Some companies face existential regulatory risk, others face minor compliance headaches. If you’re a government supplier, you’re high priority. Governments are asking harder questions about where their data lives. Healthcare and financial services companies handling regulated data are high priority. Critical infrastructure operators are high priority. If you process any personal data, you’re also high priority. The CLOUD Act means you may simply be unable to meet your GDPR obligations while staying on US hyperscalers.

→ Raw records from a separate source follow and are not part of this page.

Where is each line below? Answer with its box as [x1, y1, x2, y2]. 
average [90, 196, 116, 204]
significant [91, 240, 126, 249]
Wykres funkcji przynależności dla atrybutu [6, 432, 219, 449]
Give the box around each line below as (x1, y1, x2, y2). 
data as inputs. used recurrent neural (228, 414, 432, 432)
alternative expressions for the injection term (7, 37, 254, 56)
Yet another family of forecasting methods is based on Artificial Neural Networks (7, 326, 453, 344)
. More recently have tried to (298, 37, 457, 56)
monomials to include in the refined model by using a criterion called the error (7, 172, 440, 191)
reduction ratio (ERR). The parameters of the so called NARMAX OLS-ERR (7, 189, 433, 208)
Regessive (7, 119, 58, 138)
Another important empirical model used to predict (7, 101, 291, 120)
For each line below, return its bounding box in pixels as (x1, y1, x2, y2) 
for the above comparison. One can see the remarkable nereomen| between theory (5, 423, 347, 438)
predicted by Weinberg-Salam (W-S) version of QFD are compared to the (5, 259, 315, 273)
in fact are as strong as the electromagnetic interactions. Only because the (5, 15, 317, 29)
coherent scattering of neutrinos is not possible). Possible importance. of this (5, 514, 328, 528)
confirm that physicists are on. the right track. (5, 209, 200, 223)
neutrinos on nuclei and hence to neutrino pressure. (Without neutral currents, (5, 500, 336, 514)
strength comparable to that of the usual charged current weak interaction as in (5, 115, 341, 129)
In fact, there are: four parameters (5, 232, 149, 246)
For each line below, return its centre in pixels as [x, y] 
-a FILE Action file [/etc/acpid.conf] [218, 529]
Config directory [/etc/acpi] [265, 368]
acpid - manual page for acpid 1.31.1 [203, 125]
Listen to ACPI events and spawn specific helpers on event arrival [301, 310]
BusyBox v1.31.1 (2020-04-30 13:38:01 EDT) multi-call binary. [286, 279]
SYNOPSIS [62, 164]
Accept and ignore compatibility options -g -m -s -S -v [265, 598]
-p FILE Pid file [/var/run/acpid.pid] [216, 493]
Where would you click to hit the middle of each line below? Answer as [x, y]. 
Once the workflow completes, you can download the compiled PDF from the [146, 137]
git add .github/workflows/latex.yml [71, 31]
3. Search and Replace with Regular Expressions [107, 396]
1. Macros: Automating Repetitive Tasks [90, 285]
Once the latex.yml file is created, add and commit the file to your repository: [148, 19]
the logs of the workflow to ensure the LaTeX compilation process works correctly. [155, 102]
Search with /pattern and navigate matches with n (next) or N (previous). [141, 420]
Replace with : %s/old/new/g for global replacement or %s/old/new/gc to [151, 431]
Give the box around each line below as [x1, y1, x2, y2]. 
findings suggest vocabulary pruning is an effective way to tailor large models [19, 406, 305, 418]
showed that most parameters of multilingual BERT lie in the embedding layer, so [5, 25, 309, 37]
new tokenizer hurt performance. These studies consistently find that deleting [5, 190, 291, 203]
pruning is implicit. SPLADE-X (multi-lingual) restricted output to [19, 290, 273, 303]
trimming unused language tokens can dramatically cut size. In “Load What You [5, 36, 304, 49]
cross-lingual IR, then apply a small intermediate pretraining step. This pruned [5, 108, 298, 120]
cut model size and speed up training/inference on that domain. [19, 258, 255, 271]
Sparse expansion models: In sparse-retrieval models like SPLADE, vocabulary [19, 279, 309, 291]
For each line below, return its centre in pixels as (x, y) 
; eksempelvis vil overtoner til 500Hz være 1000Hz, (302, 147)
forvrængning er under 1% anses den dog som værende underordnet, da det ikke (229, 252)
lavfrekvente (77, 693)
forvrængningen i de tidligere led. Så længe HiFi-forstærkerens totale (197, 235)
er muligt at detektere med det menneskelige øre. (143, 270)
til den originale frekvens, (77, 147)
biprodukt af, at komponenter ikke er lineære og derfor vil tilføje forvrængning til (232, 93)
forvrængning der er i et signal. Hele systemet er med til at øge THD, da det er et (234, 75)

How deep is your lock-in? If you’re using only IaaS, virtual machines, block storage, networking, you can migrate relatively easily. Managed databases add moderate complexity but are still portable. Serverless and proprietary services like AWS Lambda or Azure Cognitive Services create high complexity. Deep AI/ML platform integration creates very high complexity.

Start your sovereignty journey with the loosely coupled workloads. Don’t begin by trying to migrate your most hyperscaler-dependent application, you’ll fail and give up. Start with something achievable.

Build a real cost-benefit analysis. Calculate your current hyperscaler spend. Estimate migration costs honestly, engineering time, tooling, risk, opportunity cost. Project ongoing operational costs of alternatives. Factor in risk costs like potential regulatory fines or business disruption. Don’t forget strategic value, customer trust, competitive advantage, negotiating leverage.

Build a three-year total cost of ownership model. Sometimes sovereignty is more expensive. Sometimes it’s cheaper. Basecamp’s cloud exit is a useful reality check: they saved $3.2M annually by moving off AWS and Google Cloud onto their own hardware. At least you’ll know.

Be brutally honest about your team’s capabilities. Do you have infrastructure engineering talent who can run production systems? Can you operate Kubernetes reliably? Do you have 24/7 operations capability, or are you a 9-to-5 shop? Can you realistically match hyperscaler SLAs, and do you need to?

If your capabilities are low, don’t try to build a private cloud. Start with managed European providers who handle the operational burden. You don’t need to suffer for sovereignty.